Supplied data START

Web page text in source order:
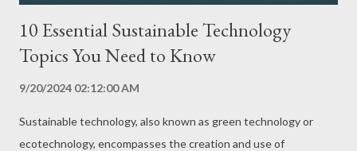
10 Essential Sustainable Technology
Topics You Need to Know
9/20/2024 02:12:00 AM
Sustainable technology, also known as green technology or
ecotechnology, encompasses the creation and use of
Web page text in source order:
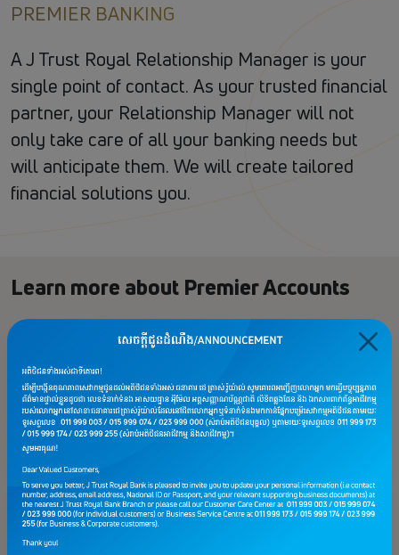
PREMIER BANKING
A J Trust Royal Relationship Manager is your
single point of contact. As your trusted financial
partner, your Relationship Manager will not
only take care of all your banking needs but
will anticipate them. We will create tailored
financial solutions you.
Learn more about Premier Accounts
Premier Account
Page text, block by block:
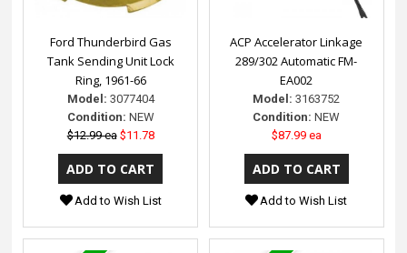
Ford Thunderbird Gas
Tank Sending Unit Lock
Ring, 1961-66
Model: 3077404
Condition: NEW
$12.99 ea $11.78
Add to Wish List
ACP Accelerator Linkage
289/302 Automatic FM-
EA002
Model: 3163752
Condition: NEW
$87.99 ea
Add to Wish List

Supplied data END

Find the word "Manager" in the data and copy out each line where it turns up.

A J Trust Royal Relationship Manager is your
partner, your Relationship Manager will not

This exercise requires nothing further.